Abstract
Chronic Myeloid Leukemia (CML) is a myeloproliferative neoplasm caused by BCR-ABL1, a constitutively active tyrosine kinase resulting from the t(9;22)(q34;q11.2). Tyrosine kinase inhibitors (TKIs) such as imatinib that competitively target the orthosteric site (ATP binding pocket) of BCR-ABL1 have markedly improved survival of patients with chronic phase (CP)-CML. Recently, the first clinical BCR-ABL1 allosteric inhibitor, asciminib was approved for the treatment of patients who failed at least two prior TKIs.
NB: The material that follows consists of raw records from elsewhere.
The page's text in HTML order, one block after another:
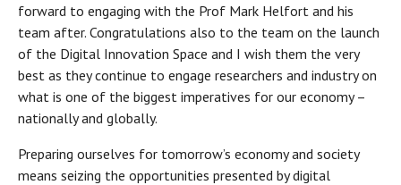
forward to engaging with the Prof Mark Helfort and his
team after. Congratulations also to the team on the launch
of the Digital Innovation Space and I wish them the very
best as they continue to engage researchers and industry on
what is one of the biggest imperatives for our economy –
nationally and globally.
Preparing ourselves for tomorrow’s economy and society
means seizing the opportunities presented by digital
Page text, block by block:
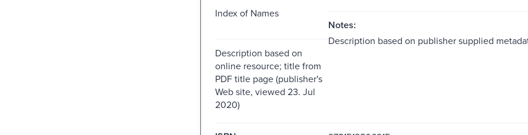
Index of Names
Notes:
Description based on
online resource; title from
PDF title page (publisher's
Web site, viewed 23. Jul
2020)
Description based on publisher supplied
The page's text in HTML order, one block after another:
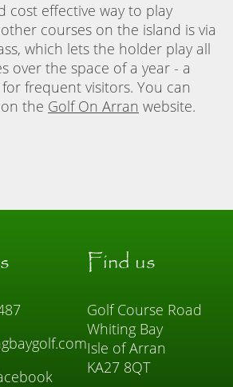
cost effective way to play
courses on the island is via
which lets the holder play all
over the space of a year - a
frequent visitors. You can
the Golf On Arran website.
Find us
Golf Course Road
Whiting Bay
Isle of Arran
KA27 8QT
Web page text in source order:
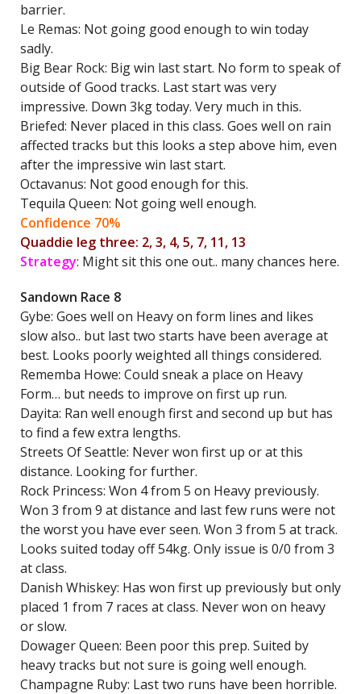
barrier.
Le Remas: Not going good enough to win today
sadly.
Big Bear Rock: Big win last start. No form to speak of
outside of Good tracks. Last start was very
impressive. Down 3kg today. Very much in this.
Briefed: Never placed in this class. Goes well on rain
affected tracks but this looks a step above him, even
after the impressive win last start.
Octavanus: Not good enough for this.
Tequila Queen: Not going well enough.
Confidence 70%
Quaddie leg three: 2, 3, 4, 5, 7, 11, 13
Strategy: Might sit this one out.. many chances here.
Sandown Race 8
Gybe: Goes well on Heavy on form lines and likes
slow also.. but last two starts have been average at
best. Looks poorly weighted all things considered.
Rememba Howe: Could sneak a place on Heavy
Form… but needs to improve on first up run.
Dayita: Ran well enough first and second up but has
to find a few extra lengths.
Streets Of Seattle: Never won first up or at this
distance. Looking for further.
Rock Princess: Won 4 from 5 on Heavy previously.
Won 3 from 9 at distance and last few runs were not
the worst you have ever seen. Won 3 from 5 at track.
Looks suited today off 54kg. Only issue is 0/0 from 3
at class.
Danish Whiskey: Has won first up previously but only
placed 1 from 7 races at class. Never won on heavy
or slow.
Dowager Queen: Been poor this prep. Suited by
heavy tracks but not sure is going well enough.
Champagne Ruby: Last two runs have been horrible.

Despite these advances, significant clinical challenges remain. Only one-quarter of patients achieve treatment free remission (TFR) and approximately 10% progress to blast phase (BP)-CML. There is compelling evidence that kinase-independent functions of BCR-ABL1 contribute to leukemogenesis, perhaps reflecting a scaffold function of BCR-ABL1 that promotes activation of certain signaling pathways. Disruption of these functions will require elimination of BCR-ABL1 protein. PROTACs (Proteolysis-Targeting Chimeras) are heterobifunctional molecules that can facilitate target protein degradation by the proteasomal machinery. BCR-ABL1 PROTACs reported so far are active in the micromolar range and their ability to degrade BCR-ABL1 compound mutants have yet-to-be evaluated. No clinical BCR-ABL1 PROTAC has been reported.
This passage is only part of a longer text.